Andrew N. Stillman*, Courtney L. Davis, Kylee D. Dunham, Viviana Ruiz-Gutierrez, Amanda D. Rodewald, Alison Johnston, Tom Auer, Matt Strimas-Mackey, Shawn Ligocki, Daniel Fink

*Corresponding author for this work

Research output: Contribution to journalArticlepeer-review

Abstract

Aim: Halting widespread biodiversity loss will require detailed information on species' trends and the habitat conditions correlated with population declines. However, constraints on conventional monitoring programs and commonplace approaches for trend estimation can make it difficult to obtain such information across species' ranges. Here, we demonstrate how recent developments in machine learning and model interpretation, combined with data sources derived from participatory science, enable landscape-scale inferences on the habitat correlates of population trends across broad spatial extents.

Location: Worldwide, with a case study in the western United States.

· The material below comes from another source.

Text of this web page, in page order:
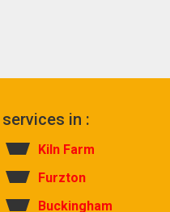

Methods: We used interpretable machine learning to understand the relationships between land cover and spatially explicit bird population trends. Using a case study with three passerine birds in the western U.S. and spatially explicit trends derived from eBird data, we explore the potential impacts of simulated land cover modification while evaluating potential co-benefits among species.

Results: Our analysis revealed complex, non-linear relationships between land cover variables and species' population trends as well as substantial interspecific variation in those relationships. Areas with the most positive impacts from a simulated land cover modification overlapped for two species, but these changes had little effect on the third species.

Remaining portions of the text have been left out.